(The Center Square) – Add Wisconsin’s largest teachers union to the list of groups opposing Wisconsin’s planned education changes.
The Wisconsin Education Association Council on Tuesday formally opposed the proposal to change how kids in Wisconsin learn reading, as well as the planned increase in funding for choice schools in the state.
“This isn’t a compromise. It’s a betrayal. Wisconsin educators are outraged about the damage the forced retention of third graders based on one standardized test score on one day will do to future generations. Under this bill, students who don’t pass one standardized test are at risk for a lifetime of stigmatism,” WEAC President Peggy Wirtz-Olsen said in a statement about the changes to reading education. “Dedicated teachers who are working tirelessly to help their students are blamed and shamed.
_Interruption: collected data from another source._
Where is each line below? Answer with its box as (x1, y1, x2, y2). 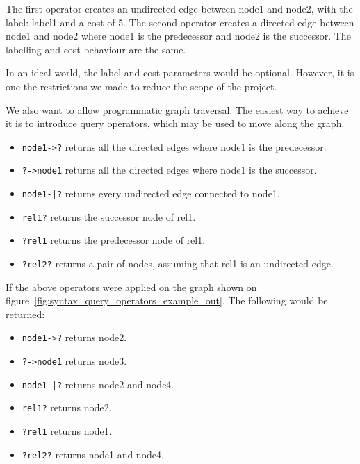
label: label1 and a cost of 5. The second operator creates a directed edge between (6, 15, 354, 29)
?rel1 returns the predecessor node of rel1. (22, 233, 206, 247)
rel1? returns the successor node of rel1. (22, 209, 196, 224)
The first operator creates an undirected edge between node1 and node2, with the (6, 1, 353, 15)
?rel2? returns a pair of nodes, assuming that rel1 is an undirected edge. (22, 256, 334, 271)
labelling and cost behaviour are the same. (6, 42, 186, 56)
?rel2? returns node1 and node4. (22, 447, 164, 461)
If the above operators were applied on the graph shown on (6, 279, 257, 294)
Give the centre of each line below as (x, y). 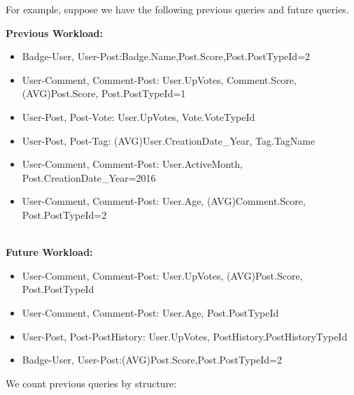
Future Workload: (49, 252)
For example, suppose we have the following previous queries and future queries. (177, 9)
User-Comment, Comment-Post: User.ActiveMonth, (132, 164)
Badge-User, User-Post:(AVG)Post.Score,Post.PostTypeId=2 (152, 360)
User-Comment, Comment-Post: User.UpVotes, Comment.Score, (159, 79)
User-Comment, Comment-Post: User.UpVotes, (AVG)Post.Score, (162, 275)
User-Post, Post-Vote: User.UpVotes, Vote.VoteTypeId (139, 116)
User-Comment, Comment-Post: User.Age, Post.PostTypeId (150, 312)
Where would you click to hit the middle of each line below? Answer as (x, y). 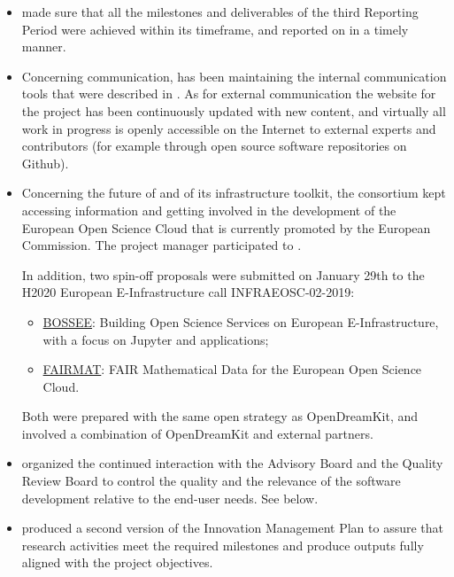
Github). (45, 163)
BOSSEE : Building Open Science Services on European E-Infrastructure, (241, 321)
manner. (44, 47)
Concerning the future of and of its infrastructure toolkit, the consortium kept (234, 193)
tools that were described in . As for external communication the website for (229, 94)
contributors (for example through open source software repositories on (214, 146)
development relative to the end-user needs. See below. (170, 498)
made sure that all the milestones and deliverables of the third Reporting (220, 12)
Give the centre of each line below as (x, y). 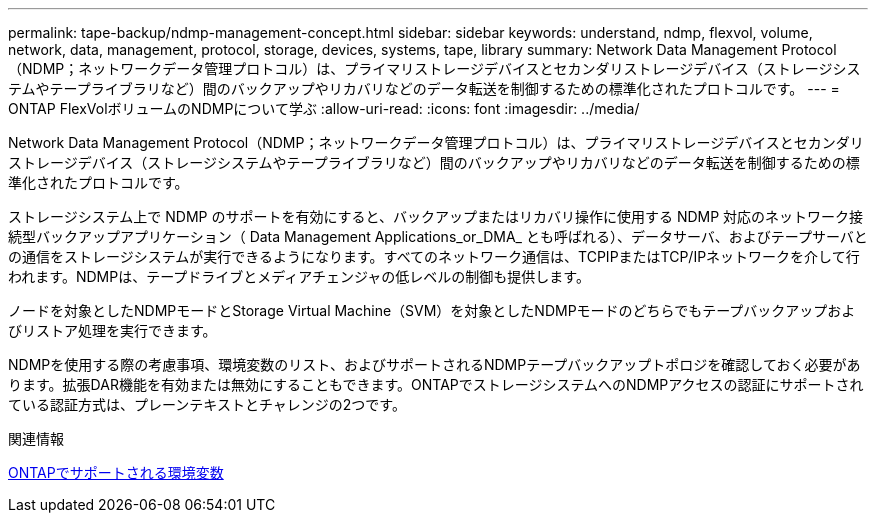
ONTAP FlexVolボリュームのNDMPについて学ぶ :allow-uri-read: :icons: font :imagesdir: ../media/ (324, 108)
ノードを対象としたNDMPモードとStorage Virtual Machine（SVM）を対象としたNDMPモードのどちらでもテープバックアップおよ (432, 310)
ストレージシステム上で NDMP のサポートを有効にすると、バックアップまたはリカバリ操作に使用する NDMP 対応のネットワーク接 (436, 216)
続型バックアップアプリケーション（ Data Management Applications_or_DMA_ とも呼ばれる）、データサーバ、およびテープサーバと (438, 236)
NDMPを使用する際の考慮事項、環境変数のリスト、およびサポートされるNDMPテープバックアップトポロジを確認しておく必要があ (434, 364)
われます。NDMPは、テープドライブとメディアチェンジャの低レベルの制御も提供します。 (299, 276)
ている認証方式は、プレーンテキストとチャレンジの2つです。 (207, 404)
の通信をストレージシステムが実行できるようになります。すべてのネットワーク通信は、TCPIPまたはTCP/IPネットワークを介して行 (434, 256)

Demoralizing educators and punishing students is the last thing struggling students need. This plan is destructive to the entire mission of Wisconsin Public Schools.”
The plan to change how kids are taught reading hyper-focuses on elementary school students, with the goal of making sure kids can read at grade level before they reach the fourth grade. In addition to $50 million in funding, new state-paid-for lesson plans, and new training, the legislation also includes the possibility that some kids will be held-back in third grade if they are not reading well enough.
The union also, unsurprisingly, is opposed to sending more state money to students and families who choose to leave traditional public schools.
““Along with holding back third graders based on one test score, which research shows is harmful to children, proposals circulating call for historic increases in taxpayer funding for private voucher schools. Special education for private voucher school students is reimbursed at 90 percent while public schools would receive only 33 percent reimbursement,” Wirtz-Olsen added. “Wisconsin is sitting on a $7 billion budget surplus and this so-called funding compromise only compromises our students. A child graduating from a public school this month has never seen a state funding increase that has kept up with inflation.”
Wirtz-Olsen and WEAC are asking Gov. Tony Evers to veto the reading changes, the school choice money, and requirements that Milwaukee Public Schools add armed guards or police officers to school buildings when those plans get to his desk.